Wilcoxon signed-rank statistic: 0.0
p-value: 0.0625
Paired t-test statistic: 8.274263903179191
p-value: 0.0011643529665913922


In [8]:
# CoAID
co_human_data_sr = np.array([97.35449735449735, 99.4475138121547, 99.45054945054946, 92.97297297297298, 95.50561797752809])
co_llm_data_sr = np.array([100.0, 100.0, 100.0, 100.0, 100.0])

# Perform the Wilcoxon signed-rank test
co_statistic, co_p_value = wilcoxon(co_human_data_sr, co_llm_data_sr)

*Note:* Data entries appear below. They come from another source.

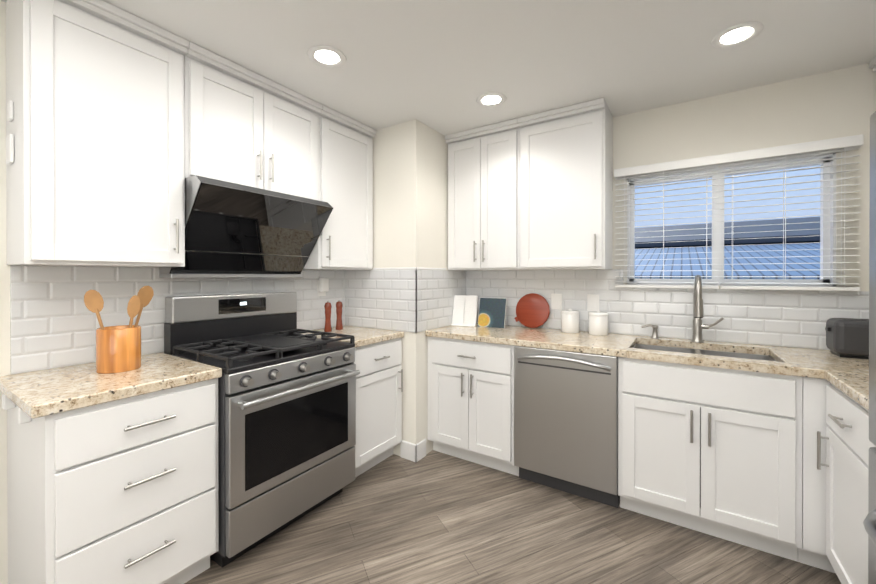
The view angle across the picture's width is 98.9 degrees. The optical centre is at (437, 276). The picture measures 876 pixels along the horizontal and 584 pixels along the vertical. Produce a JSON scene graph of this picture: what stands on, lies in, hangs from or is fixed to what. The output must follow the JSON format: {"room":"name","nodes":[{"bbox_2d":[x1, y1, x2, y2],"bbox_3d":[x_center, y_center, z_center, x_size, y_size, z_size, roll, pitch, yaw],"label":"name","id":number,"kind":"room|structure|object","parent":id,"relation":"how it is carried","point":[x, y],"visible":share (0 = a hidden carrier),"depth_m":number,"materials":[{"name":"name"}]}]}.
{"room":"kitchen","nodes":[
{"label":"kitchen","id":0,"kind":"room"},
{"bbox_2d":[0,0,343,583],"bbox_3d":[-1.682,0.101,1.764,0.120,2.440,4.880,0,0,33],"label":"wall","id":1,"kind":"structure","parent":0,"point":[5,355],"depth_m":1.52,"materials":[{"name":"white paint"}]},
{"bbox_2d":[6,0,188,266],"bbox_3d":[-1.466,-0.582,1.649,0.361,1.068,0.526,0,0,33],"label":"upper cabinet","id":2,"kind":"object","parent":1,"relation":"attached to","point":[95,170],"visible":1,"depth_m":1.51,"materials":[{"name":"white paint"}]},
{"bbox_2d":[6,134,13,164],"bbox_3d":[-1.662,-0.493,1.454,0.070,0.110,0.012,0,0,33],"label":"light switch","id":3,"kind":"object","parent":2,"relation":"attached to","point":[10,140],"depth_m":1.44,"materials":[{"name":"white plastic"}]},
{"bbox_2d":[7,100,13,121],"bbox_3d":[-1.661,-0.643,1.455,0.050,0.070,0.010,0,0,33],"label":"light switch","id":4,"kind":"object","parent":2,"relation":"attached to","point":[10,105],"depth_m":1.44,"materials":[{"name":"white plastic"}]},
{"bbox_2d":[10,265,344,373],"bbox_3d":[-1.256,-0.038,2.298,0.008,0.874,1.820,0,0,33],"label":"wall tiles","id":5,"kind":"structure","parent":1,"relation":"attached to","point":[54,322],"depth_m":1.75,"materials":[{"name":"white tile"}]},
{"bbox_2d":[317,278,328,295],"bbox_3d":[-0.869,0.078,2.840,0.050,0.140,0.080,0,0,33],"label":"electrical outlet","id":6,"kind":"object","parent":5,"relation":"attached to","point":[322,286],"visible":1,"depth_m":2.82,"materials":[{"name":"white plastic"}]},
{"bbox_2d":[159,175,332,277],"bbox_3d":[-1.065,-0.234,2.175,0.458,0.485,0.784,0,0,33],"label":"range hood","id":7,"kind":"object","parent":1,"relation":"attached to","point":[233,230],"visible":0.88,"depth_m":2.05,"materials":[{"name":"black glass"}]},
{"bbox_2d":[184,42,321,199],"bbox_3d":[-1.106,-0.799,2.199,0.361,0.638,0.786,0,0,33],"label":"upper cabinet","id":8,"kind":"object","parent":1,"relation":"attached to","point":[245,126],"visible":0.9,"depth_m":2.04,"materials":[{"name":"white paint"}]},
{"bbox_2d":[303,105,376,269],"bbox_3d":[-0.751,-0.586,2.745,0.361,1.068,0.512,0,0,33],"label":"upper cabinet","id":9,"kind":"object","parent":1,"relation":"attached to","point":[345,179],"visible":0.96,"depth_m":2.64,"materials":[{"name":"white paint"}]},
{"bbox_2d":[346,119,461,455],"bbox_3d":[-0.260,0.097,3.171,0.724,2.440,0.730,0,0,33],"label":"column","id":10,"kind":"structure","parent":0,"point":[410,193],"depth_m":2.76,"materials":[{"name":"white paint"}]},
{"bbox_2d":[345,267,465,332],"bbox_3d":[-0.259,0.164,3.164,0.734,0.464,0.740,0,0,33],"label":"wall tile","id":11,"kind":"structure","parent":10,"relation":"attached to","point":[413,299],"depth_m":2.85,"materials":[{"name":"white tile"}]},
{"bbox_2d":[400,439,425,461],"bbox_3d":[-0.180,1.256,2.744,0.148,0.125,0.124,0,0,33],"label":"baseboard","id":12,"kind":"structure","parent":10,"relation":"attached to","point":[412,452],"depth_m":2.69,"materials":[{"name":"white wood"}]},
{"bbox_2d":[1,0,875,135],"bbox_3d":[-0.174,-1.146,0.777,3.720,0.060,4.880,0,0,33],"label":"ceiling","id":13,"kind":"structure","parent":0,"point":[441,66],"depth_m":1.83,"materials":[{"name":"white paint"}]},
{"bbox_2d":[308,45,345,67],"bbox_3d":[-0.562,-1.114,1.902,0.190,0.009,0.190,0,0,33],"label":"recessed light","id":14,"kind":"object","parent":13,"relation":"in","point":[327,56],"visible":1,"depth_m":1.90,"materials":[{"name":"white plastic"}]},
{"bbox_2d":[476,92,506,106],"bbox_3d":[0.337,-1.115,2.366,0.190,0.009,0.190,0,0,33],"label":"recessed light","id":15,"kind":"object","parent":13,"relation":"in","point":[492,99],"visible":1,"depth_m":2.36,"materials":[{"name":"white plastic"}]},
{"bbox_2d":[711,22,763,48],"bbox_3d":[1.381,-1.113,1.732,0.190,0.009,0.190,0,0,33],"label":"recessed light","id":16,"kind":"object","parent":13,"relation":"in","point":[737,34],"visible":1,"depth_m":1.72,"materials":[{"name":"white plastic"}]},
{"bbox_2d":[184,450,840,583],"bbox_3d":[-0.174,1.354,0.784,3.720,0.060,4.880,0,0,33],"label":"floor","id":17,"kind":"structure","parent":0,"point":[433,517],"depth_m":1.85,"materials":[{"name":"brown wood"}]},
{"bbox_2d":[2,378,218,583],"bbox_3d":[-1.352,0.883,1.567,0.646,0.878,0.570,0,0,33],"label":"base cabinet","id":18,"kind":"object","parent":17,"relation":"on","point":[123,491],"visible":0.98,"depth_m":1.38,"materials":[{"name":"white paint"}]},
{"bbox_2d":[0,353,221,418],"bbox_3d":[-1.364,0.422,1.574,0.618,0.040,0.577,0,0,33],"label":"countertop","id":19,"kind":"structure","parent":18,"relation":"on","point":[38,394],"depth_m":1.44,"materials":[{"name":"stone"}]},
{"bbox_2d":[96,325,140,373],"bbox_3d":[-1.381,0.310,1.622,0.150,0.182,0.150,0,0,33],"label":"utensil holder","id":20,"kind":"object","parent":19,"relation":"on","point":[118,349],"visible":0.96,"depth_m":1.57,"materials":[{"name":"orange metal"}]},
{"bbox_2d":[84,290,104,329],"bbox_3d":[-1.422,0.219,1.577,0.100,0.329,0.025,0,0,-39],"label":"wooden spoon","id":21,"kind":"object","parent":20,"relation":"in","point":[94,301],"depth_m":1.57,"materials":[{"name":"brown wood"}]},
{"bbox_2d":[127,286,153,327],"bbox_3d":[-1.325,0.212,1.659,0.114,0.343,0.066,0,0,-45],"label":"wooden spoons","id":22,"kind":"object","parent":20,"relation":"in","point":[136,303],"depth_m":1.66,"materials":[{"name":"brown wood"}]},
{"bbox_2d":[164,292,359,567],"bbox_3d":[-0.944,0.713,2.104,0.706,1.215,0.758,0,0,33],"label":"stove","id":23,"kind":"object","parent":17,"relation":"on","point":[286,419],"visible":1,"depth_m":1.93,"materials":[{"name":"grey metal"}]},
{"bbox_2d":[353,338,402,477],"bbox_3d":[-0.632,0.880,2.670,0.646,0.878,0.516,0,0,33],"label":"base cabinet","id":24,"kind":"object","parent":17,"relation":"on","point":[379,384],"visible":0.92,"depth_m":2.52,"materials":[{"name":"white paint"}]},
{"bbox_2d":[302,325,403,347],"bbox_3d":[-0.645,0.419,2.676,0.618,0.040,0.518,0,0,33],"label":"countertop","id":25,"kind":"structure","parent":24,"relation":"on","point":[363,336],"depth_m":2.63,"materials":[{"name":"stone"}]},
{"bbox_2d":[324,301,331,331],"bbox_3d":[-0.798,0.287,2.716,0.054,0.221,0.054,0,0,33],"label":"pepper mill","id":26,"kind":"object","parent":25,"relation":"on","point":[327,308],"visible":1,"depth_m":2.70,"materials":[{"name":"brown wood"}]},
{"bbox_2d":[336,300,342,329],"bbox_3d":[-0.744,0.287,2.818,0.054,0.221,0.054,0,0,33],"label":"pepper mill","id":27,"kind":"object","parent":25,"relation":"on","point":[339,306],"visible":1,"depth_m":2.80,"materials":[{"name":"brown wood"}]},
{"bbox_2d":[428,336,518,475],"bbox_3d":[0.353,0.879,2.821,0.682,0.878,0.646,0,0,33],"label":"base cabinet","id":28,"kind":"object","parent":17,"relation":"on","point":[471,401],"visible":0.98,"depth_m":2.56,"materials":[{"name":"white paint"}]},
{"bbox_2d":[514,346,619,507],"bbox_3d":[0.880,0.880,2.450,0.600,0.878,0.635,0,0,33],"label":"dishwasher","id":29,"kind":"object","parent":17,"relation":"on","point":[565,421],"visible":0.92,"depth_m":2.21,"materials":[{"name":"silver metal"}]},
{"bbox_2d":[618,344,802,561],"bbox_3d":[1.459,0.881,2.099,0.747,0.878,0.646,0,0,33],"label":"base cabinet","id":30,"kind":"object","parent":17,"relation":"on","point":[714,451],"visible":1,"depth_m":1.83,"materials":[{"name":"white paint"}]},
{"bbox_2d":[425,323,868,378],"bbox_3d":[1.227,0.420,2.267,2.753,0.040,0.618,0,0,33],"label":"countertop","id":31,"kind":"structure","parent":30,"relation":"on","point":[805,362],"depth_m":2.14,"materials":[{"name":"stone"}]},
{"bbox_2d":[451,295,477,326],"bbox_3d":[0.228,0.275,3.081,0.200,0.243,0.186,0,0,19],"label":"cookbook","id":32,"kind":"object","parent":31,"relation":"on","point":[465,310],"visible":0.98,"depth_m":3.04,"materials":[{"name":"white paper"}]},
{"bbox_2d":[478,297,506,327],"bbox_3d":[0.444,0.283,2.995,0.220,0.228,0.138,0,0,27],"label":"cookbook","id":33,"kind":"object","parent":31,"relation":"on","point":[492,312],"visible":1,"depth_m":2.96,"materials":[{"name":"blue paper"}]},
{"bbox_2d":[515,293,549,327],"bbox_3d":[0.728,0.262,2.903,0.275,0.266,0.056,0,0,33],"label":"cutting board","id":34,"kind":"object","parent":31,"relation":"on","point":[532,310],"visible":0.96,"depth_m":2.89,"materials":[{"name":"red wood"}]},
{"bbox_2d":[561,309,579,332],"bbox_3d":[0.954,0.315,2.702,0.130,0.166,0.130,0,0,33],"label":"canister","id":35,"kind":"object","parent":31,"relation":"on","point":[570,320],"visible":1,"depth_m":2.65,"materials":[{"name":"white ceramic"}]},
{"bbox_2d":[588,310,608,334],"bbox_3d":[1.110,0.315,2.594,0.130,0.166,0.130,0,0,33],"label":"canister","id":36,"kind":"object","parent":31,"relation":"on","point":[597,322],"visible":1,"depth_m":2.54,"materials":[{"name":"white ceramic"}]},
{"bbox_2d":[641,324,658,338],"bbox_3d":[1.382,0.354,2.438,0.102,0.089,0.055,0,0,33],"label":"soap dispenser","id":37,"kind":"object","parent":31,"relation":"on","point":[655,332],"visible":1,"depth_m":2.42,"materials":[{"name":"silver metal"}]},
{"bbox_2d":[633,344,775,360],"bbox_3d":[1.465,0.541,2.105,0.700,0.198,0.442,0,0,33],"label":"sink","id":38,"kind":"object","parent":31,"relation":"in","point":[715,353],"visible":0.1,"depth_m":2.23,"materials":[{"name":"silver metal"}]},
{"bbox_2d":[691,275,723,342],"bbox_3d":[1.581,0.194,2.192,0.162,0.411,0.246,0,0,33],"label":"faucet","id":39,"kind":"object","parent":31,"relation":"on","point":[698,325],"visible":0.98,"depth_m":2.21,"materials":[{"name":"silver metal"}]},
{"bbox_2d":[825,318,868,358],"bbox_3d":[2.136,0.307,1.862,0.292,0.186,0.175,0,0,33],"label":"toaster","id":40,"kind":"object","parent":31,"relation":"on","point":[847,337],"visible":0.9,"depth_m":1.84,"materials":[{"name":"grey plastic"}]},
{"bbox_2d":[798,377,835,572],"bbox_3d":[2.087,0.882,1.721,0.714,0.878,0.594,0,0,33],"label":"base cabinet","id":41,"kind":"object","parent":17,"relation":"on","point":[812,552],"visible":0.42,"depth_m":1.65,"materials":[{"name":"white paint"}]},
{"bbox_2d":[817,385,875,583],"bbox_3d":[1.779,0.884,1.253,0.646,0.878,0.531,0,0,33],"label":"base cabinet","id":42,"kind":"object","parent":17,"relation":"on","point":[849,444],"visible":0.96,"depth_m":1.43,"materials":[{"name":"white paint"}]},
{"bbox_2d":[824,370,868,410],"bbox_3d":[1.795,0.423,1.217,0.654,0.040,0.516,0,0,33],"label":"countertop","id":43,"kind":"structure","parent":42,"relation":"on","point":[854,386],"depth_m":1.42,"materials":[{"name":"stone"}]},
{"bbox_2d":[863,111,875,583],"bbox_3d":[1.339,0.410,0.633,0.724,1.830,0.925,0,0,33],"label":"refrigerator","id":44,"kind":"object","parent":17,"relation":"on","point":[869,522],"visible":1,"depth_m":1.15,"materials":[{"name":"grey metal"}]},
{"bbox_2d":[476,63,875,349],"bbox_3d":[1.177,0.098,2.741,3.600,2.440,0.120,0,0,33],"label":"wall","id":45,"kind":"structure","parent":0,"point":[838,103],"depth_m":2.16,"materials":[{"name":"white paint"}]},
{"bbox_2d":[445,119,519,270],"bbox_3d":[0.399,-0.586,2.957,0.606,1.068,0.361,0,0,33],"label":"upper cabinet","id":46,"kind":"object","parent":45,"relation":"attached to","point":[484,198],"visible":0.96,"depth_m":2.81,"materials":[{"name":"white paint"}]},
{"bbox_2d":[518,98,612,269],"bbox_3d":[0.892,-0.585,2.635,0.566,1.068,0.361,0,0,33],"label":"upper cabinet","id":47,"kind":"object","parent":45,"relation":"attached to","point":[566,188],"visible":1,"depth_m":2.50,"materials":[{"name":"white paint"}]},
{"bbox_2d":[466,269,868,349],"bbox_3d":[1.397,0.174,2.521,2.747,0.448,0.008,0,0,33],"label":"wall tile","id":48,"kind":"structure","parent":45,"relation":"attached to","point":[793,318],"depth_m":2.41,"materials":[{"name":"white tile"}]},
{"bbox_2d":[551,293,561,309],"bbox_3d":[0.898,0.188,2.837,0.080,0.120,0.008,0,0,33],"label":"electrical outlet","id":49,"kind":"object","parent":48,"relation":"attached to","point":[556,301],"visible":1,"depth_m":2.83,"materials":[{"name":"white plastic"}]},
{"bbox_2d":[587,294,598,310],"bbox_3d":[1.116,0.189,2.695,0.080,0.120,0.008,0,0,33],"label":"electrical outlet","id":50,"kind":"object","parent":48,"relation":"attached to","point":[592,302],"visible":0.94,"depth_m":2.69,"materials":[{"name":"white plastic"}]},
{"bbox_2d":[627,153,835,286],"bbox_3d":[1.758,-0.310,2.350,1.020,0.730,0.098,0,0,33],"label":"window","id":51,"kind":"structure","parent":45,"relation":"in","point":[828,258],"depth_m":2.29,"materials":[{"name":"white plastic"}]},
{"bbox_2d":[614,134,863,290],"bbox_3d":[1.716,-0.330,2.276,1.176,0.810,0.065,0,0,33],"label":"window blinds","id":52,"kind":"object","parent":51,"relation":"attached to","point":[835,145],"visible":1,"depth_m":2.19,"materials":[{"name":"white plastic"}]},
{"bbox_3d":[1.301,0.108,-0.253,0.120,2.440,4.760,0,0,33],"label":"wall","id":53,"kind":"structure","parent":0,"visible":0},
{"bbox_2d":[869,56,875,71],"bbox_3d":[2.086,-0.972,1.391,0.361,0.288,1.137,0,0,33],"label":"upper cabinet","id":54,"kind":"object","parent":53,"relation":"attached to","point":[872,63],"visible":1,"depth_m":1.93,"materials":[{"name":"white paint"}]},
{"label":"outside","id":55,"kind":"structure","parent":0,"visible":0},
{"bbox_2d":[635,217,819,278],"bbox_3d":[7.486,1.351,8.390,28.000,5.900,13.650,0,0,33],"label":"building","id":56,"kind":"structure","parent":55,"point":[689,249],"depth_m":6.15,"materials":[{"name":"metal"}]}
]}

print(f'Wilcoxon signed-rank statistic: {co_statistic}')
print(f'p-value: {co_p_value}')

# Perform the paired t-test
t_statistic, t_p_value = ttest_rel(human_data_sr, llm_data_sr)
print(f'Paired t-test statistic: {t_statistic}')
print(f'p-value: {t_p_value}')

Wilcoxon signed-rank statistic: 0.0
p-value: 0.0625
Paired t-test statistic: 8.274263903179191
p-value: 0.0011643529665913922


In [9]:
# GossipCop
human_data_sr = np.array([78.54889589905363, 74.55089820359282, 78.18756585879873, 83.38727076591155, 0.0])
llm_data_sr = np.array([76.2589928057554, 71.94244604316546, 71.22302158273382, 75.53956834532374, 0.0])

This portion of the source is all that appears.